Frustration set in and 56 year old Scott Packer exhausted a long, exasperated sigh. Closing his eyes, his stomach pressed into his spine, his youthful body doubled over and his eyes felt as though they were spinning in their sockets. Opening them, Scott Packer no longer felt the weight of the tweed suit on his shoulders, rather the warm, rubbery hands of a tattoo artist pressing him into the cushioned table. He remembered, the money for this tat arrived in his 16th birthday card from Nan and the plastic notes were folded in the top pocket of his tweed coat, sitting on a chair in the waiting room. Distancing himself from the pain, Scott Packer thought about his notepad. He was nearly coming to the end of the first one, nearly filled it with pages of scrawlings- notations of the girl, how she had aged somewhat gracefully, what her pet peeves where, her habits too and where they got her later in life. She would have a good life, and so would he- he knew because he saw.

He had a strange gift  that didn’t come from kryptonite or radioactive spiders. No, Scott never lived under any stairs, never been to the Hundred Acre Wood and had never in fact left Kansas, (actually, he had… a few times). But he could see his past, present and future all at once and decided to write about it. She took his fancy with her peculiar mannerisms and air of fresh daisies and golden syrup. She became his muse. But in all their years, he never did have the courage to talk to her. I don’t blame him. Back to reality, Scott Packer was proud of himself, for sporting the bravery of paying the dodgiest man in town to permanently draw this à  just under his right collar bone. He saw it, somewhere once and decided to replicate it. Che sera sera.

Spine snapped like a twig, innards thrust backwards and jaw crushed, Scott Packer fell again. Before opening his eyes, this time he let his mind wander a while. Wet grit between his toes, cold clumps of itch stuck to the little hairs on his petite legs. Huge, encumbersome coat of irritating tweed that half-clung to his wet thighs and the crash of a thousand rain droplets on a tin roof. Scott Packer, aged 4, was by the seaside, tunnelling his way through a wonderland of packed sand walls of a labyrinthine nature. After working for hours, the small, small boy swimming in tweed decided he was finished and that he had indeed, built himself in. Great. How was he ever to find the girl and finish his novel now? With a sigh, he called to his Nan, whom he was unable to see over the walls of his sandy prison. Ducking under solid archways and pattering through passages, Scott Packer lost orientation and forgot his way out. Was it- Leftways? Rightways? Slantways? The labyrinth had enveloped him and sucked him into its depths but he kept on running and he never looked back.

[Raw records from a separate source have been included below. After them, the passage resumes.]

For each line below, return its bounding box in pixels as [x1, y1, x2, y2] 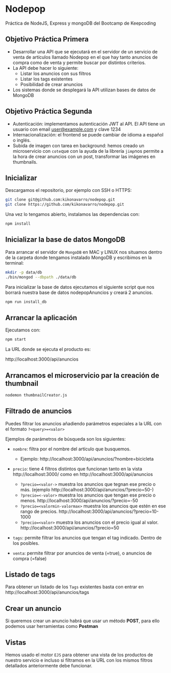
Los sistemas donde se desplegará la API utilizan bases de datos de [12, 87, 156, 93]
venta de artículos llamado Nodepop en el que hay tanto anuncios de [12, 54, 158, 60]
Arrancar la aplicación [5, 313, 78, 322]
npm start [5, 337, 27, 342]
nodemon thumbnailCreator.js [5, 392, 67, 398]
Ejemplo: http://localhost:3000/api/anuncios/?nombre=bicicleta [20, 456, 154, 462]
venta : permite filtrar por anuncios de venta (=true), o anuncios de [12, 550, 152, 556]
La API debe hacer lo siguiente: [12, 65, 79, 71]
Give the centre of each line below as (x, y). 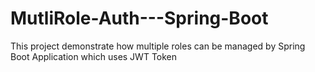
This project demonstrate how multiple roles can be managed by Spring (158, 46)
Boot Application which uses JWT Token (94, 56)
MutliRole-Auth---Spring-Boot (139, 18)
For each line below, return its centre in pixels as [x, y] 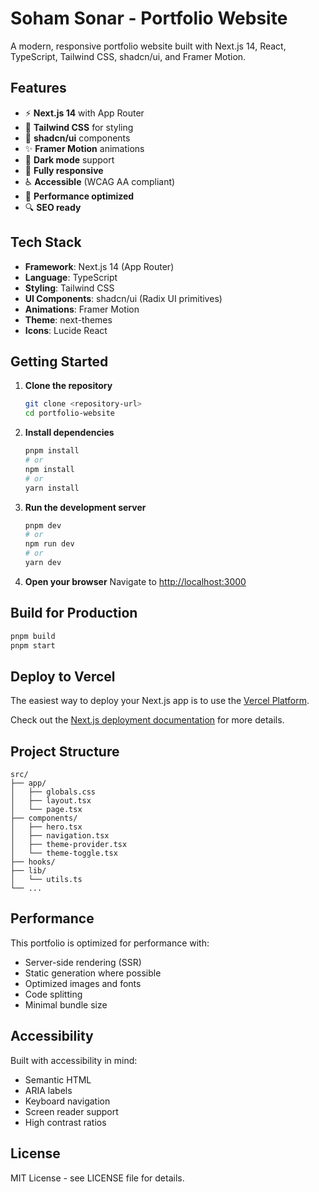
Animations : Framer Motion [82, 309]
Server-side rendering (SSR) [83, 962]
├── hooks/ [33, 862]
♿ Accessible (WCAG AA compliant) [100, 181]
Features [38, 88]
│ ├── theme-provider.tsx [69, 845]
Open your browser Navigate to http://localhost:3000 [135, 581]
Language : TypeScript [71, 277]
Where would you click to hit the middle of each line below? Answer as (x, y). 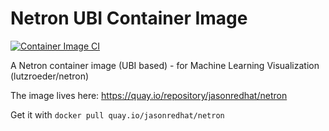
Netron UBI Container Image (129, 18)
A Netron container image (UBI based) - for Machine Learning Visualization (165, 65)
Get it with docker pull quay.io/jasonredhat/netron (117, 114)
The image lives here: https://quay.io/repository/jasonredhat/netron (149, 95)
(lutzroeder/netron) (50, 76)
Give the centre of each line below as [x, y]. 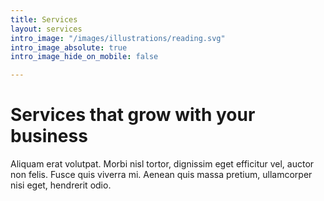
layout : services [46, 29]
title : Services [44, 19]
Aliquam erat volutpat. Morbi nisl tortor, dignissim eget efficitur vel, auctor [162, 164]
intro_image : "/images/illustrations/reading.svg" [118, 38]
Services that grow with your [133, 115]
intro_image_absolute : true [69, 47]
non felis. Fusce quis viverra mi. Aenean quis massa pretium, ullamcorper [161, 175]
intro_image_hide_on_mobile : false [84, 57]
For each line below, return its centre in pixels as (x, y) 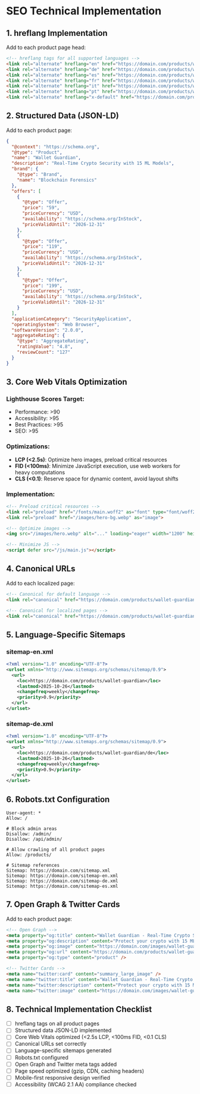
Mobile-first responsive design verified (62, 1077)
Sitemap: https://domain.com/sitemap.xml (58, 871)
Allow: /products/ (29, 855)
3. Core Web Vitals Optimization (67, 382)
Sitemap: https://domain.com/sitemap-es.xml (62, 886)
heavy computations (40, 472)
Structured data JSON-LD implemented (63, 1030)
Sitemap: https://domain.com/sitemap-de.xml (62, 881)
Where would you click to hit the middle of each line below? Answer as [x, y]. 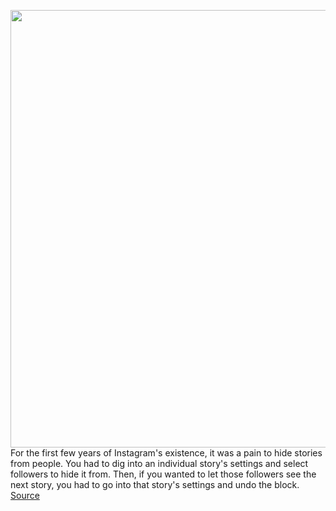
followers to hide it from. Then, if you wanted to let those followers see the [163, 474]
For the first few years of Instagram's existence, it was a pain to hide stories [166, 453]
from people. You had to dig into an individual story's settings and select [159, 463]
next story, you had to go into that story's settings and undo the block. [155, 484]
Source [25, 495]
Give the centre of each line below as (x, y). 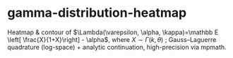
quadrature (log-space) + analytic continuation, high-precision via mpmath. (117, 47)
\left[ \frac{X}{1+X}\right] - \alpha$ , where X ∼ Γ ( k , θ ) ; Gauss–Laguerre (112, 39)
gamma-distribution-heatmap (97, 13)
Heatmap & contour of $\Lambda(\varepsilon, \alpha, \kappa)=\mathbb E (113, 32)
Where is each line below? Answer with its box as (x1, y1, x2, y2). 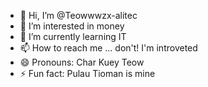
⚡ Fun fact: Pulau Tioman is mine (19, 68, 156, 79)
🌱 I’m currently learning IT (19, 31, 127, 42)
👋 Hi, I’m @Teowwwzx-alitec (19, 10, 138, 21)
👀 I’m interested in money (19, 20, 125, 32)
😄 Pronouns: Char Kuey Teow (19, 56, 145, 68)
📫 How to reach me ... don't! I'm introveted (19, 42, 198, 54)
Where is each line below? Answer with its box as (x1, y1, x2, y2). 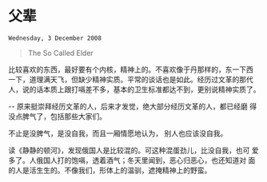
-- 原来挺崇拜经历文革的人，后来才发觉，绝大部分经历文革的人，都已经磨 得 (8, 101, 257, 111)
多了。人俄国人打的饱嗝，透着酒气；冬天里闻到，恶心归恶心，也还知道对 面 (8, 155, 256, 164)
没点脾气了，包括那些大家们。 (8, 111, 106, 121)
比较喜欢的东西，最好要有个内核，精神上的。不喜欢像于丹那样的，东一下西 (8, 65, 253, 74)
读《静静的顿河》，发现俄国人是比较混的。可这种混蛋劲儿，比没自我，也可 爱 (8, 145, 259, 155)
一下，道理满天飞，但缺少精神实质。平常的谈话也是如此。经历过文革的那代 (8, 74, 253, 84)
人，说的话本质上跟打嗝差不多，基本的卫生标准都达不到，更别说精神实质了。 (8, 85, 261, 94)
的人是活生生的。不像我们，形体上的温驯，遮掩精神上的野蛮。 (8, 165, 212, 175)
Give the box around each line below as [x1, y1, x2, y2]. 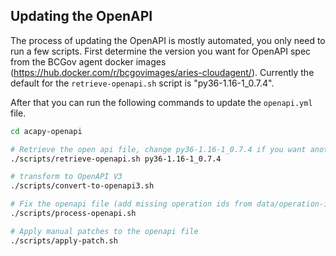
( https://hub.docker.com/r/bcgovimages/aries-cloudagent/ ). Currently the [10, 66, 315, 78]
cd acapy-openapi [10, 126, 83, 136]
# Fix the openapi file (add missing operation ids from [10, 199, 253, 209]
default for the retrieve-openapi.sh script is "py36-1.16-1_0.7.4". [10, 77, 275, 89]
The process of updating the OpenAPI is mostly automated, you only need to [10, 34, 326, 46]
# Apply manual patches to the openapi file [10, 226, 199, 236]
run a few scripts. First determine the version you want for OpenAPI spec [10, 45, 312, 57]
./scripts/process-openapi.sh [10, 209, 137, 219]
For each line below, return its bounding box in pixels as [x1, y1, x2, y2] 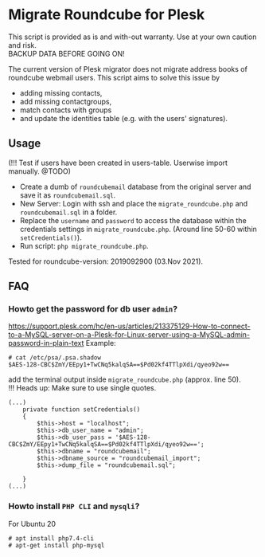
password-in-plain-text [8, 339, 84, 348]
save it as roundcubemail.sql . [19, 190, 116, 200]
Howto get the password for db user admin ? [8, 304, 177, 315]
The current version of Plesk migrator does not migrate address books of [8, 64, 248, 73]
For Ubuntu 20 [8, 519, 57, 528]
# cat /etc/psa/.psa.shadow [8, 354, 102, 362]
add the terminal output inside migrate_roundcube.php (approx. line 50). [8, 375, 241, 384]
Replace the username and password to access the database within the [19, 215, 247, 225]
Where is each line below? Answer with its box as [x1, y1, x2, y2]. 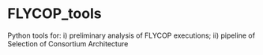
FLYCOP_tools [7, 5, 102, 23]
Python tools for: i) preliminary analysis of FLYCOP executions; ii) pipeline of [7, 31, 256, 40]
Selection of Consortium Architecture [7, 38, 129, 48]
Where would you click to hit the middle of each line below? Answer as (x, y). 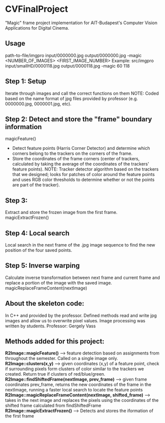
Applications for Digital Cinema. (37, 28)
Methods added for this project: (55, 341)
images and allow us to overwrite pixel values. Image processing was (75, 320)
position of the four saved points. (39, 250)
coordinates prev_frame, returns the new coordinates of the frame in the (78, 385)
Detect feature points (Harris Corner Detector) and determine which (81, 148)
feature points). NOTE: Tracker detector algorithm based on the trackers (85, 169)
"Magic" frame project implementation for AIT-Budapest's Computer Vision (81, 23)
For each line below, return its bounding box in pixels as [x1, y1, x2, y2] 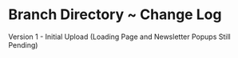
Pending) [8, 40, 38, 49]
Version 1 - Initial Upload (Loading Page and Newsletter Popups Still [8, 32, 231, 41]
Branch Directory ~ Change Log [8, 6, 222, 24]
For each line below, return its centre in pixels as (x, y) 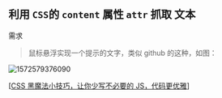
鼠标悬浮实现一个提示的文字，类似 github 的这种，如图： (122, 53)
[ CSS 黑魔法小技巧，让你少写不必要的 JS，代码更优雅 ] (99, 85)
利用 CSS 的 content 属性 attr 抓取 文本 (102, 15)
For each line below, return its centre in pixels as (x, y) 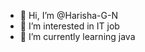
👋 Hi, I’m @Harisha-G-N (68, 15)
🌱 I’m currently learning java (77, 36)
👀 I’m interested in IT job (69, 26)
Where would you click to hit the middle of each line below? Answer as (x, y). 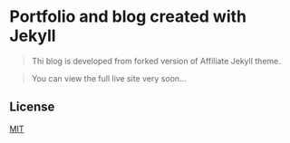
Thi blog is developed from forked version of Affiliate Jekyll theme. (156, 61)
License (32, 107)
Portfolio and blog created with (128, 17)
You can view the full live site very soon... (109, 78)
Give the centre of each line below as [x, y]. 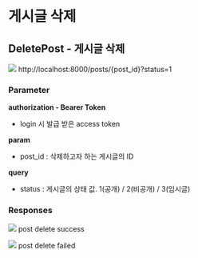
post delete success [51, 228]
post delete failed [47, 245]
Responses [31, 211]
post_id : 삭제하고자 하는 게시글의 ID [77, 156]
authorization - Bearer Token [57, 107]
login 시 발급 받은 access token [70, 124]
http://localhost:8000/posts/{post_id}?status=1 [95, 69]
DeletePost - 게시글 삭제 [67, 48]
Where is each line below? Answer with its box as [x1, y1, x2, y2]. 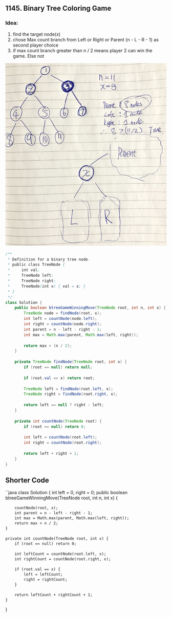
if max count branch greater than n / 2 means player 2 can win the [12, 47, 153, 53]
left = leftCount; [24, 572, 63, 577]
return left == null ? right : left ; [24, 403, 104, 408]
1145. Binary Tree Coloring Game [5, 4, 112, 13]
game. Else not [12, 53, 45, 59]
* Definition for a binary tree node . [7, 257, 91, 262]
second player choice [12, 42, 59, 48]
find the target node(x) [12, 31, 61, 37]
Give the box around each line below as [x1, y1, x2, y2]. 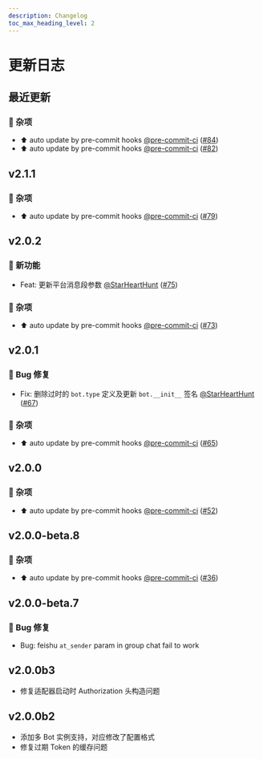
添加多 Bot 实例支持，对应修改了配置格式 [19, 732, 155, 741]
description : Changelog [8, 11, 88, 20]
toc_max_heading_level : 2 [8, 19, 95, 27]
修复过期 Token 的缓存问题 [19, 742, 108, 752]
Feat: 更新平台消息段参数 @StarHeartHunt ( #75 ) [19, 280, 178, 289]
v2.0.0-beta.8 [8, 529, 80, 543]
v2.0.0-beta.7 [8, 596, 79, 610]
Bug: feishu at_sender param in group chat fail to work [19, 640, 200, 650]
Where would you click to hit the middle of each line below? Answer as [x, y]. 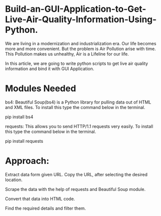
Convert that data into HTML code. [40, 199]
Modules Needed [41, 89]
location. [14, 180]
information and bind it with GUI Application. [50, 68]
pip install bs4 [19, 117]
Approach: [27, 161]
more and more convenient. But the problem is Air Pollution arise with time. [80, 49]
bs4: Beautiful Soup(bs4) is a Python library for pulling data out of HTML [78, 102]
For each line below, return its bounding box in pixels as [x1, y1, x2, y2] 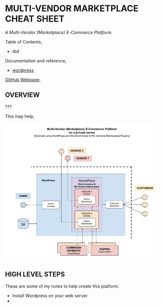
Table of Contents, [5, 39, 42, 44]
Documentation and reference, [5, 58, 67, 63]
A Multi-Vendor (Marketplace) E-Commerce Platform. [5, 29, 113, 35]
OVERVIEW [5, 91, 40, 99]
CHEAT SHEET [5, 13, 65, 24]
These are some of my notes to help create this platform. [5, 283, 120, 289]
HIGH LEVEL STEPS [5, 270, 65, 279]
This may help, [5, 113, 35, 119]

Then he reached a sandy bench. Instead of sitting to catch his breath, Scott Packer decided to use it as a leg up- where he pulled his arms up to rest on the beach’s ground level. Looking to his right- he saw Nan, asleep under a beach umbrella. To his left- a maze of rock pools, stagnantly and curiously hiding other worlds to explore. Later. He looked forward to the endless sea, then to the end of the world- where the sea dropped off the planet as it met the sky. The greying monster reared up, frothing white at the mouth, then crashed just short of his sand castle and labyrinth- which was being inspected by a small girl. Spotting her, Scott Packer delved into his tweed coat pocket to fill in the very last few pages of the second notepad that he had- his  novel was nearly finished. She walked over to him, peered into the pit and crinkled her freckled nose. Gasping, he looked down to scrawl in his notepad and note that she was biting her lip. But his eyes only made it to her ankles at eye level- there, was a temporary tattoo of this à , furrowing his brow, Scott Packer’s eyes flicked up to hers and she squinted at him for a second.

And she turned on heel and skipped away. His ideal had eluded him once more.

Scott Packer was left with two blank pages and no ending to his novel of life.

And that is my tale of how Scott Packer’s time travelling world ended, not with a bang, but a whimper.